Por exemplo, é na burla, na resistência à ordem, nas escapadelas, matando as aulas, fugindo para o lugar de ficar consigo mesmo ou até para o banheiro da escola que jovens e adultos dão seus “golpes”, por outro lado, é na não aceitação de um currículo que não acredita fazer sentido para os estudantes, na proposição de atividades que tragam sentido, na não aceitação da condição de estudantes inferiores aos demais e em outras situações, que os professores dão seus “golpes”.

Desse modo, a partir dos diversos contributos teóricos que possibilitaram a leitura do cotidiano estudado, nesta pesquisa esse cotidiano é compreendido como espaço reinventado a partir das táticas de seus praticantes. Táticas que criam novos caminhos, “novas rotas”, como “percursos de trespasse” que revelam a vida na sua “textura”, para além da “aparente” repetição.

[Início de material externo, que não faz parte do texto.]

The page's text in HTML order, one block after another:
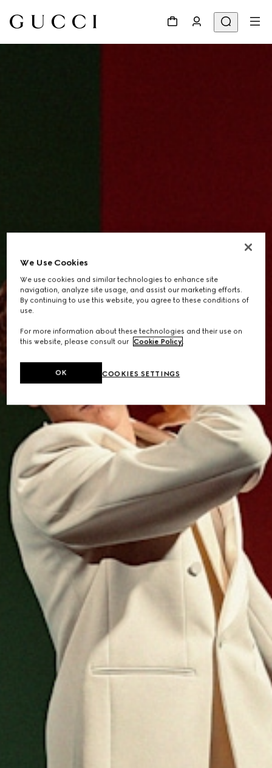
We Use Cookies
We use cookies and similar technologies to enhance site
navigation, analyze site usage, and assist our marketing efforts.
By continuing to use this website, you agree to these conditions of
use.
For more information about these technologies and their use on
this website, please consult our Cookie Policy.
COOKIES SETTINGS
OK
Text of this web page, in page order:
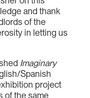
and thank
of the
in letting us
Imaginary
Spanish
project
of the same
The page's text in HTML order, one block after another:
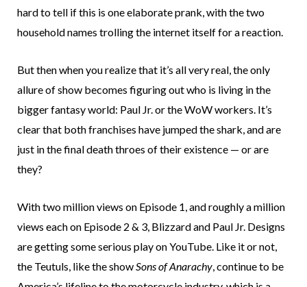
hard to tell if this is one elaborate prank, with the two
household names trolling the internet itself for a reaction.
But then when you realize that it’s all very real, the only
allure of show becomes figuring out who is living in the
bigger fantasy world: Paul Jr. or the WoW workers. It’s
clear that both franchises have jumped the shark, and are
just in the final death throes of their existence — or are
they?
With two million views on Episode 1, and roughly a million
views each on Episode 2 & 3, Blizzard and Paul Jr. Designs
are getting some serious play on YouTube. Like it or not,
the Teutuls, like the showSons of Anarachy, continue to be
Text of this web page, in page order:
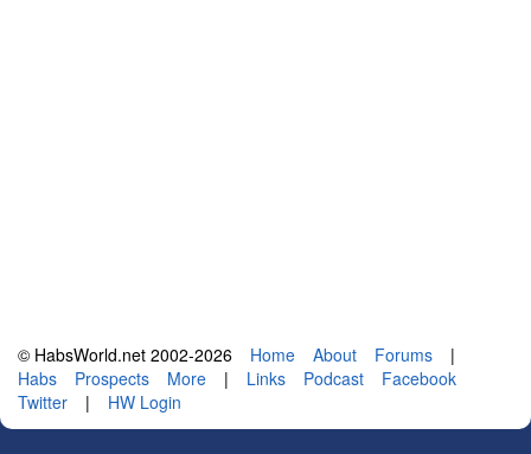
© HabsWorld.net 2002-2026 Home About Forums
|
Habs
Prospects More | Links Podcast
Facebook
Twitter
| HW Login
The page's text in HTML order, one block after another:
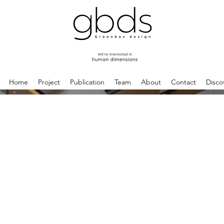
Home Project Publication Team About Contact
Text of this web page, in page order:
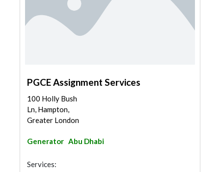
PGCE Assignment Services
100 Holly Bush
Ln, Hampton,
Greater London
Generator Abu Dhabi
Services:
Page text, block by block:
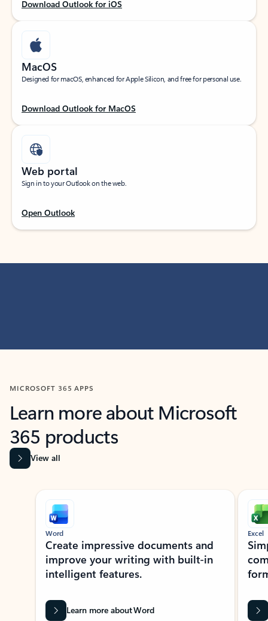
Download Outlook for iOS
MacOS
Designed for macOS, enhanced for Apple Silicon, and free for personal use.
Download Outlook for MacOS
Web portal
Sign in to your Outlook on the web.
Open Outlook
MICROSOFT 365 APPS
Learn more about Microsoft
365 products
View all
Showing slide 1 of 9
Word
Create impressive documents and
improve your writing with built-in
intelligent features.
Learn more about Word
Excel
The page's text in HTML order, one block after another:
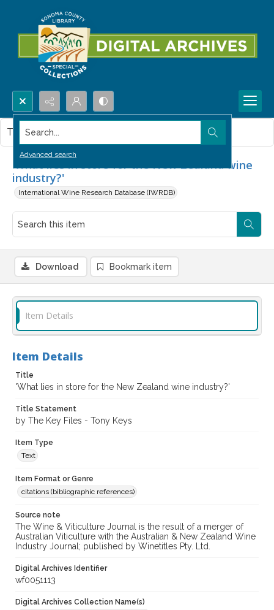
Search...
Advanced search
'What lies in store for the New Zealand wine
industry?'
International Wine Research Database (IWRDB)
This item contains no images.
Download Bookmark item
Item Details
Item Details
Title
'What lies in store for the New Zealand wine industry?'
Title Statement
by The Key Files - Tony Keys
Item Type
Text
Item Format or Genre
citations (bibliographic references)
Source note
The Wine & Viticulture Journal is the result of a merger of
Australian Viticulture with the Australian & New Zealand Wine
Industry Journal; published by Winetitles Pty. Ltd.
Digital Archives Identifier
wf0051113
Digital Archives Collection Name(s)
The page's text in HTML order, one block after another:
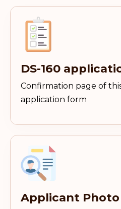
DS-160
Confirmation page of
application form
Applicant Photo
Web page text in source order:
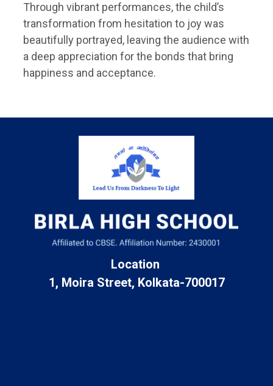
Through vibrant performances, the child’s
transformation from hesitation to joy was
beautifully portrayed, leaving the audience with
a deep appreciation for the bonds that bring
happiness and acceptance.
Location
1, Moira Street, Kolkata-700017
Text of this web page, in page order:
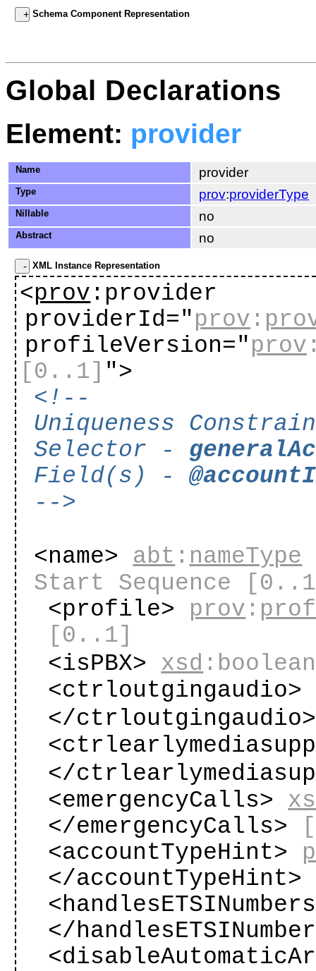
Schema Component Representation
Global Declarations
Element: provider
Name provider
Type prov:providerType
Nillable no
Abstract no
XML Instance Representation
<prov :provider
providerId="prov :
profileVersion="prov
[0..1] ">
<!--
Uniqueness
Selector -
Field(s) -
-->
<name> abt : nameType
Start Sequence
<profile> prov :
[0..1]
<isPBX> xsd :boolean
<ctrloutgingaudio>
</
</
<emergencyCalls>
</emergencyCalls>
<accountTypeHint>
</accountTypeHint>
</
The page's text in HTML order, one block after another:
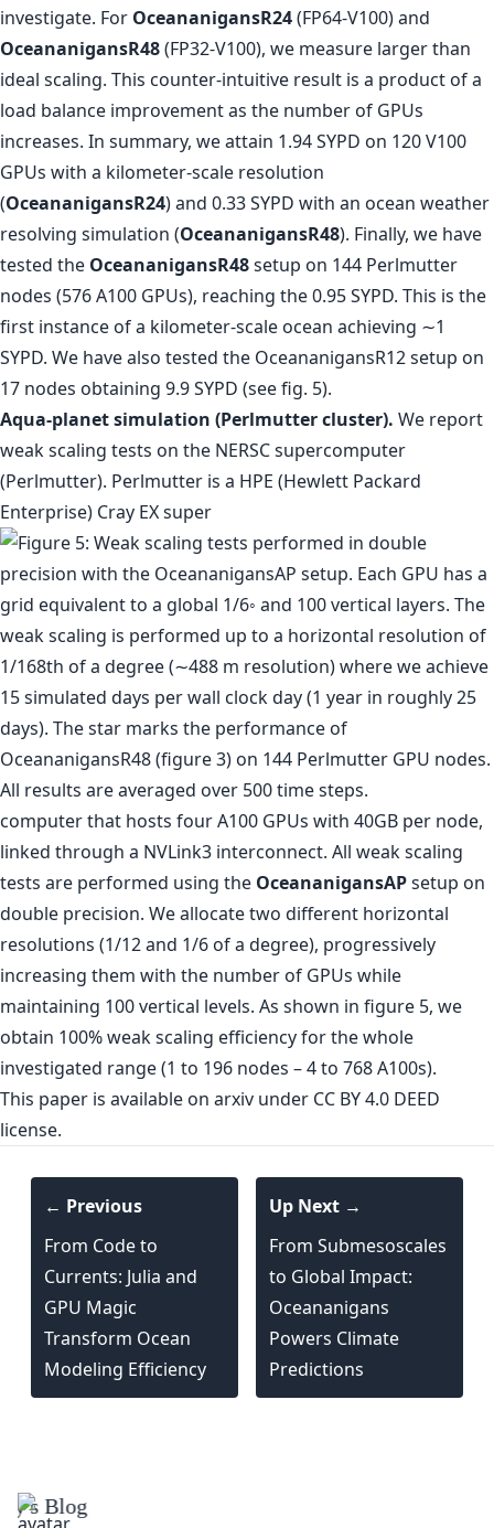
investigate. For OceananigansR24(FP64-V100) and
OceananigansR48(FP32-V100), we measure larger than
ideal scaling. This counter-intuitive result is a product of a
load balance improvement as the number of GPUs
increases. In summary, we attain 1.94 SYPD on 120 V100
GPUs with a kilometer-scale resolution
(OceananigansR24) and 0.33 SYPD with an ocean weather
resolving simulation (OceananigansR48). Finally, we have
tested the OceananigansR48setup on 144 Perlmutter
nodes (576 A100 GPUs), reaching the 0.95 SYPD. This is the
first instance of a kilometer-scale ocean achieving ∼1
SYPD. We have also tested the OceananigansR12 setup on
17 nodes obtaining 9.9 SYPD (see fig. 5).
Aqua-planet simulation (Perlmutter cluster). We report
weak scaling tests on the NERSC supercomputer
(Perlmutter). Perlmutter is a HPE (Hewlett Packard
Enterprise) Cray EX super
computer that hosts four A100 GPUs with 40GB per node,
linked through a NVLink3 interconnect. All weak scaling
tests are performed using the OceananigansAPsetup on
double precision. We allocate two different horizontal
resolutions (1/12 and 1/6 of a degree), progressively
increasing them with the number of GPUs while
maintaining 100 vertical levels. As shown in figure 5, we
obtain 100% weak scaling efficiency for the whole
investigated range (1 to 196 nodes – 4 to 768 A100s).
This paper is available on arxiv under CC BY 4.0 DEED
license.
← Previous
From Code to
Currents: Julia and
GPU Magic
Transform Ocean
Modeling Efficiency
Up Next →
From Submesoscales
to Global Impact:
Oceananigans
Powers Climate
Predictions
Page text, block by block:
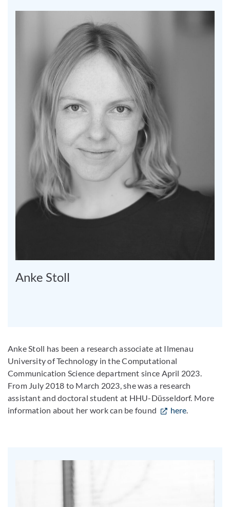
Anke Stoll
Anke Stoll has been a research associate at Ilmenau
University of Technology in the Computational
Communication Science department since April 2023.
From July 2018 to March 2023, she was a research
assistant and doctoral student at HHU-Düsseldorf. More
information about her work can be found
here.
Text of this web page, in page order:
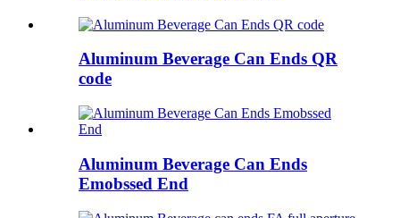
Aluminum Beverage Can Ends QR
code
Aluminum Beverage Can Ends
Emobssed End
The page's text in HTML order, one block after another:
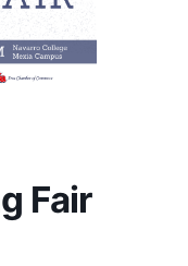
Fair
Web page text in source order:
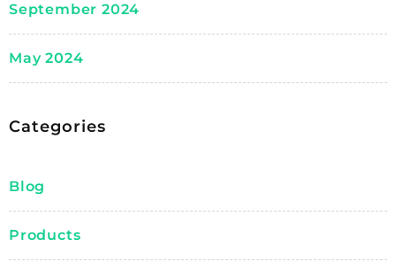
September 2024
May 2024
Categories
Blog
Products
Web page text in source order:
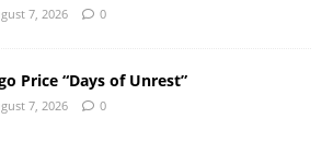
7, 2026 0
Price “Days of Unrest”
7, 2026 0
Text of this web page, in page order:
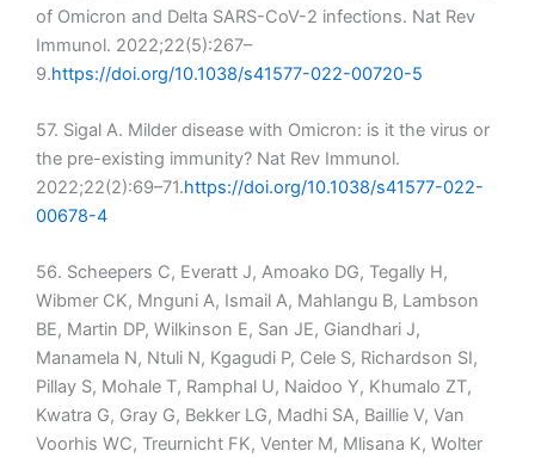
of Omicron and Delta SARS-CoV-2 infections. Nat Rev
Immunol. 2022;22(5):267–
9.https://doi.org/10.1038/s41577-022-00720-5
57. Sigal A. Milder disease with Omicron: is it the virus or
the pre-existing immunity? Nat Rev Immunol.
2022;22(2):69–71.https://doi.org/10.1038/s41577-022-
00678-4
56. Scheepers C, Everatt J, Amoako DG, Tegally H,
Wibmer CK, Mnguni A, Ismail A, Mahlangu B, Lambson
BE, Martin DP, Wilkinson E, San JE, Giandhari J,
Manamela N, Ntuli N, Kgagudi P, Cele S, Richardson SI,
Pillay S, Mohale T, Ramphal U, Naidoo Y, Khumalo ZT,
Kwatra G, Gray G, Bekker LG, Madhi SA, Baillie V, Van
Voorhis WC, Treurnicht FK, Venter M, Mlisana K, Wolter
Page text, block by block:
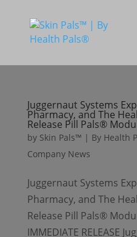
Juggernaut Systems
Pharmacy, and The
Release Pill Pals®
by Skin Pals™ | By Health
Company News
Juggernaut Systems
Pharmacy, and The
Release Pill Pals®
IMMEDIATE RELEASE
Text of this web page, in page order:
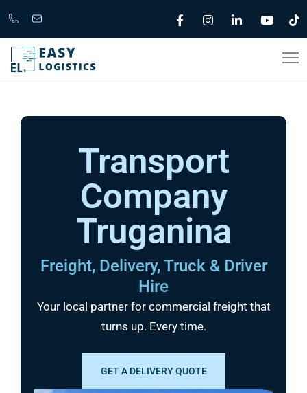
Call
Now
support@easylogistics.com.au
Transport
Company
Truganina
Freight, Delivery, Truck & Driver
Hire
Your local partner for commercial freight that
turns up. Every time.
GET A DELIVERY QUOTE
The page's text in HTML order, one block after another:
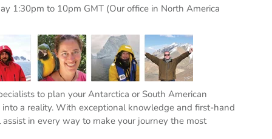
1:30pm to 10pm GMT (Our office in North America
to plan your Antarctica or South American
a reality. With exceptional knowledge and first-hand
in every way to make your journey the most
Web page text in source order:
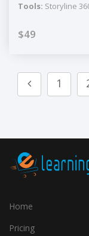
Tools: Storyline
$49
1
Home
Pricing
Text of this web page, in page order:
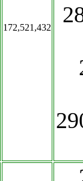
172,521,432
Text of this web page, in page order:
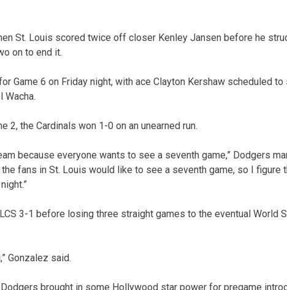
St. Louis scored twice off closer Kenley Jansen before he
on to end it.
Game 6 on Friday night, with ace Clayton Kershaw scheduled
Wacha.
2, the Cardinals won 1-0 on an unearned run.
because everyone wants to see a seventh game,” Dodgers
fans in St. Louis would like to see a seventh game, so I figure
3-1 before losing three straight games to the eventual World
Gonzalez said.
brought in some Hollywood star power for pregame
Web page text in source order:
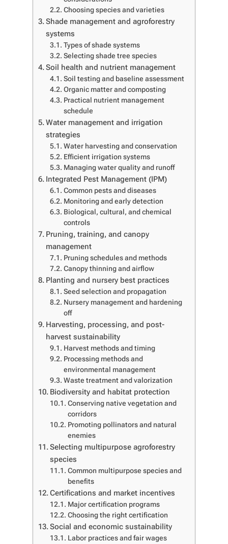
Choosing species and varieties
Shade management and agroforestry
systems
Types of shade systems
Selecting shade tree species
Soil health and nutrient management
Soil testing and baseline assessment
Organic matter and composting
Practical nutrient management
schedule
Water management and irrigation
strategies
Water harvesting and conservation
Efficient irrigation systems
Managing water quality and runoff
Integrated Pest Management (IPM)
Common pests and diseases
Monitoring and early detection
Biological, cultural, and chemical
controls
Pruning, training, and canopy
management
Pruning schedules and methods
Canopy thinning and airflow
Planting and nursery best practices
Seed selection and propagation
Nursery management and hardening
off
Harvesting, processing, and post-
harvest sustainability
Harvest methods and timing
Processing methods and
environmental management
Waste treatment and valorization
Biodiversity and habitat protection
Conserving native vegetation and
corridors
Promoting pollinators and natural
enemies
Selecting multipurpose agroforestry
species
Common multipurpose species and
benefits
Certifications and market incentives
Major certification programs
Choosing the right certification
Social and economic sustainability
Labor practices and fair wages
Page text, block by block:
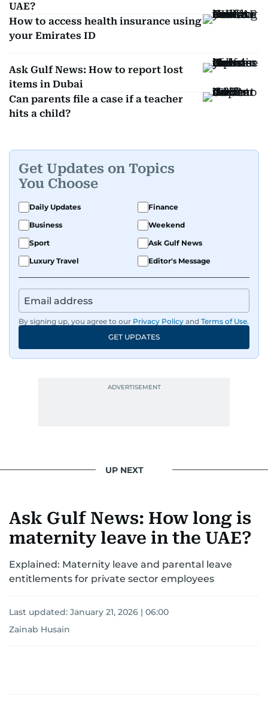
UAE?
How to access health insurance using
your Emirates ID
Ask Gulf News: How to report lost
items in Dubai
Can parents file a case if a teacher
hits a child?
Get Updates on Topics
You Choose
Daily Updates
Finance
Business
Weekend
Sport
Ask Gulf News
Luxury Travel
Editor's Message
By signing up, you agree to our Privacy Policy and Terms of Use.
GET UPDATES
UP NEXT
Ask Gulf News: How long is
maternity leave in the UAE?
Explained: Maternity leave and parental leave
entitlements for private sector employees
Last updated: January 21, 2026 | 06:00
Zainab Husain
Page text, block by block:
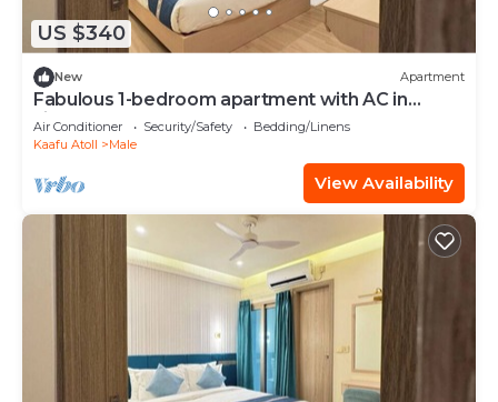
US $340
New Apartment
Fabulous 1-bedroom apartment with AC in
vibrant Malé
Air Conditioner Security/Safety
Bedding/Linens
Kaafu Atoll
Male
View Availability
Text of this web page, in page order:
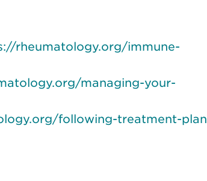
rheumatology.org/immune-
managing-your-
following-treatment-plan
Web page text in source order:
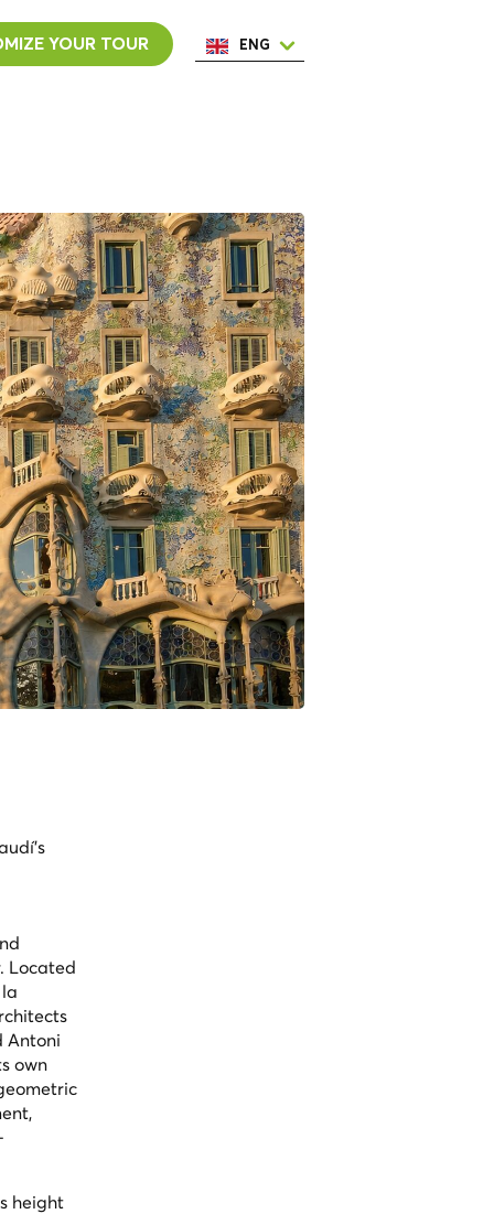
YOUR TOUR ENG
Located
Antoni
own
height
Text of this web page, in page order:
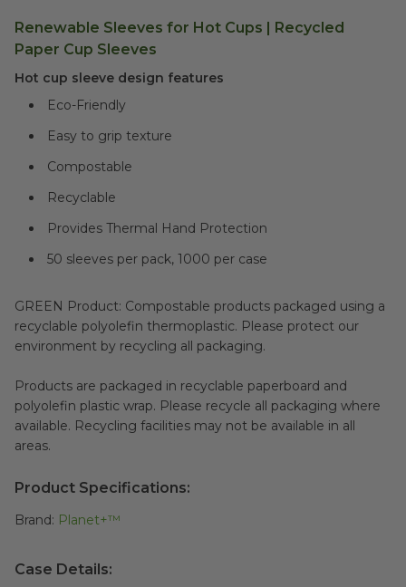
Renewable Sleeves for Hot Cups | Recycled
Paper Cup Sleeves
Hot cup sleeve design features
Eco-Friendly
Easy to grip texture
Compostable
Recyclable
Provides Thermal Hand Protection
50 sleeves per pack, 1000 per case
GREEN Product: Compostable products packaged using a
recyclable polyolefin thermoplastic. Please protect our
environment by recycling all packaging.
Products are packaged in recyclable paperboard and
polyolefin plastic wrap. Please recycle all packaging where
available. Recycling facilities may not be available in all
areas.
Product Specifications:
Brand: Planet+™
Case Details:
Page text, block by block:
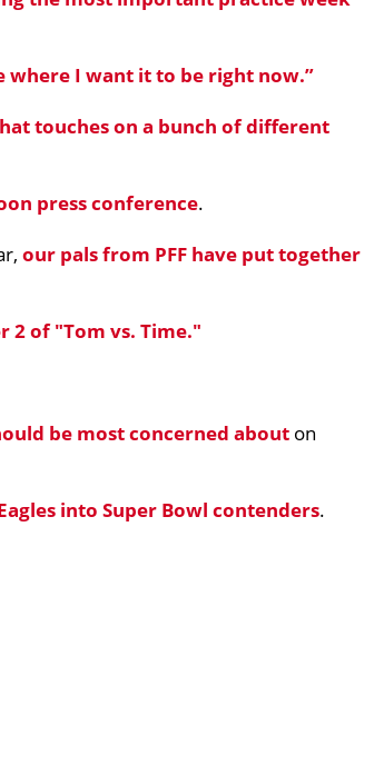
where I want it to be right now.”
touches on a bunch of different
press conference.
our pals from PFF have put together
2 of "Tom vs. Time."
be most concerned about on
into Super Bowl contenders.

Acredita-se, desse modo, que o cotidiano é um pouco de cada coisa e ao mesmo tempo não se prende a nenhuma delas, pois, qualquer que seja a forma de ver/ler/tecer sua leitura, ele será sempre uma incompletude diante da grandeza da vida. Seja pelas “táticas de seus praticantes” (CERTEAU, 2012), ou pela “soma das insignificâncias” (LEFEBVRE, 1991), o cotidiano é “a matéria prima”, ele é a fonte primária e primeira de todo conhecimento, pois é o vivido.

Diante disso, ao mergulhar nos cotidianos escolares, tem-se claro que a vida não se esgota na leitura do instituído, portanto, não pode ser definida tão somente pelas normas e regras sociais, pelo modelo/sistema no qual os seres humanos se inscrevem, mas deve ser lida pelo que os sujeitos praticantes fazem desse/nesse/com esse modelo/sistema, conforme sinalizam as preocupações de Oliveira e Sgarbi (2008). Ademais, é na complexidade do enredamento da vida que salta nesse/desse modelo/sistema social que se deve estudar as redes cotidianas que ganham novos fios a partir das formas como esses praticantes recriam a realidade na qual supostamente são/estão submissos, questões que serão mais bem tratadas na subseção abaixo onde se discute especificamente o cotidiano escolar.